Как только Гайдука вывели из номера, он применил свой давно отработанный прием: с силой, в мощном рывке, оттолкнул плечом контрразведчика, шедшего слева; в этом же порыве, ударом ноги в бедро, повалил на пол пристраивавшегося справа и затем уже врубился головой в живот развернувшегося к нему Хилого, который намеревался шествовать первым.

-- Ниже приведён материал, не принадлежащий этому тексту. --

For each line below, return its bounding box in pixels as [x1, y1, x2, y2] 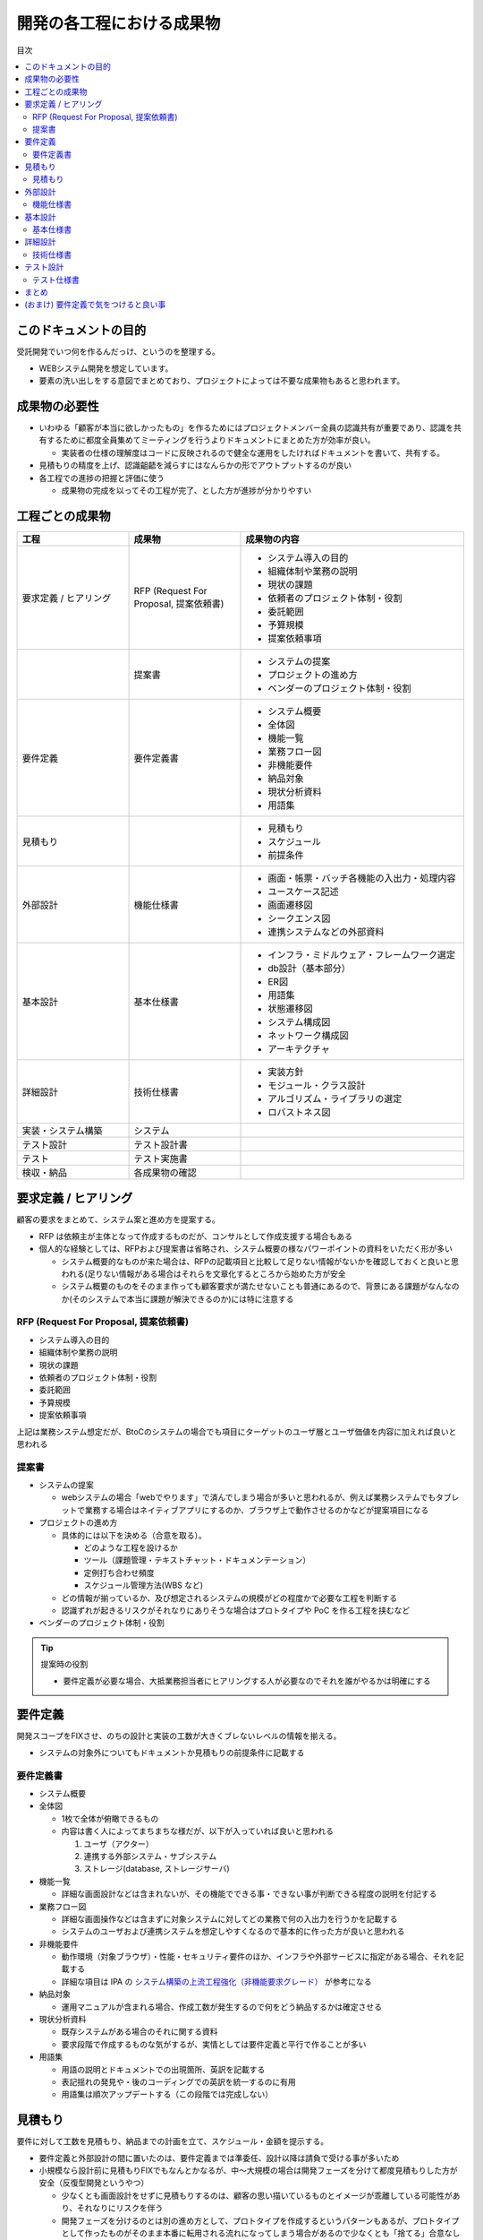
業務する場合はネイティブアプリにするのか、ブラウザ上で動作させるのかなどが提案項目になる [84, 1504, 429, 1515]
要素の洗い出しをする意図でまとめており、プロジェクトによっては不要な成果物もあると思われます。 [38, 375, 405, 386]
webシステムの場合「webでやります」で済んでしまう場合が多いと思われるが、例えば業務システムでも [61, 1492, 436, 1503]
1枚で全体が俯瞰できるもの [61, 1813, 159, 1823]
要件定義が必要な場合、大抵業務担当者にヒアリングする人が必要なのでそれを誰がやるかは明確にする [63, 1676, 431, 1686]
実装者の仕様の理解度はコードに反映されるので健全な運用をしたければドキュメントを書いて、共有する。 [61, 447, 445, 458]
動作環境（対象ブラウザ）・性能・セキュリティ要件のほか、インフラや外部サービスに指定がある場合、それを [61, 1951, 456, 1962]
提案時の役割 [40, 1658, 89, 1670]
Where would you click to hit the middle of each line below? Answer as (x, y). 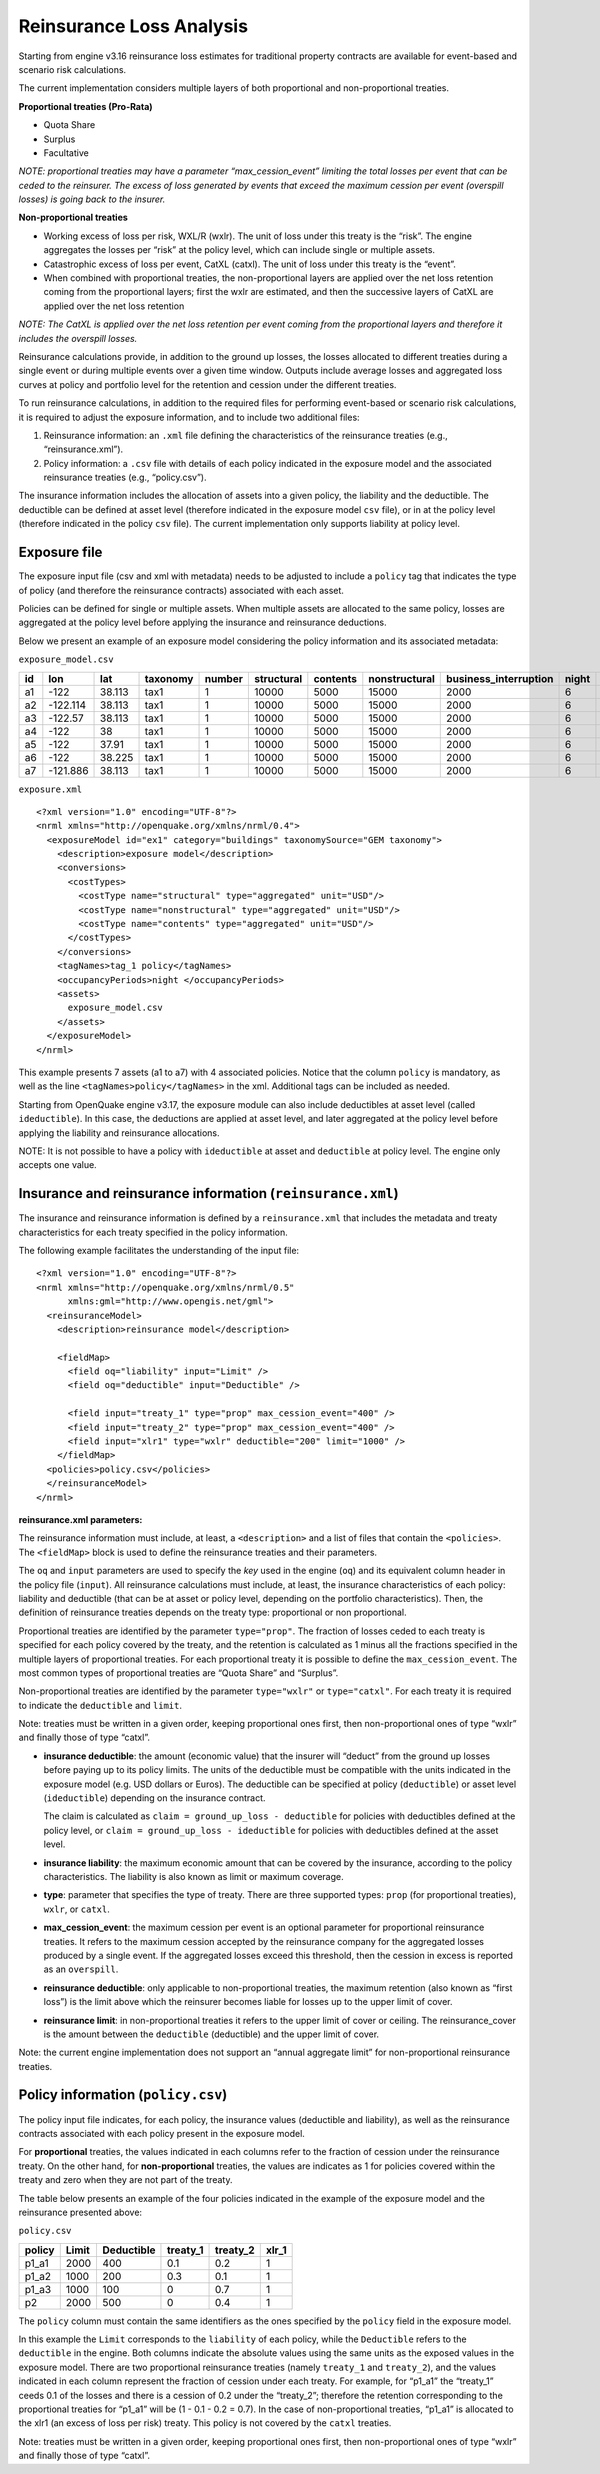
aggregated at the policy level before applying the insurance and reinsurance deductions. (202, 622)
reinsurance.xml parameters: (80, 1519)
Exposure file (60, 552)
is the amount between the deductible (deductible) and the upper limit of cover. (211, 2034)
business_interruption (500, 678)
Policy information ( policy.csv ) (123, 2095)
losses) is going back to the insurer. (92, 199)
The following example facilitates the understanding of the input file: (159, 1250)

Подполковник понимал, что уйти ему не удастся, зато, яростно сопротивляясь, успел прокричать, что является советским офицером, что на него напали грабители, и требовал вызвать полицию. Этим Дмитрий сумел привлечь внимание и сотрудников отеля, и некоторых других людей, в числе которых, как он рассчитывал, должен был оказаться и человечек графини фон Жерми.
Явно не рассчитывавшие на такое буйство русского, албанские коллеги смогли угомонить его только с помощью еще двух подоспевших сотрудников, которые подстраховывали акцию задержания у выхода. Лишь после этого его вывели во внутренний двор гостиницы, грубо усадили в машину и уже через несколько минут затолкали в одну из следственных камер контрразведки.
Уже связанного, подполковника несколько минут избивали, однако он обратил внимание, что удары, которые албанцы наносили в основном по корпусу, были расчетливыми и явно щадящими.
Начиная допрос, Хилый представился, однако подполковник даже не пытался повторить про себя труднопроизносимую, на тюркский лад, фамилию этого контрразведчика, запомнил только, что пребывал он в чине майора.
Осмотрев при тусклом свете лампы лицо Гайдука, тот обнаружил, что у русского рассечены надбровная дуга и губа, прижал платочком собственную кровенившую губу и только тогда, въедливо ухмыляясь, предупредил:
– Как вы понимаете, последнее слово все-таки будет за мной и за этими парнями, которых вы пытались изувечить, – кивнул он в сторону своих волкодавов, которые только и ждали его сигнала, чтобы снова наброситься на русского. Тем более что теперь подполковник сидел со связанными спереди руками, да к тому же – привязанным к спинке массивного стула.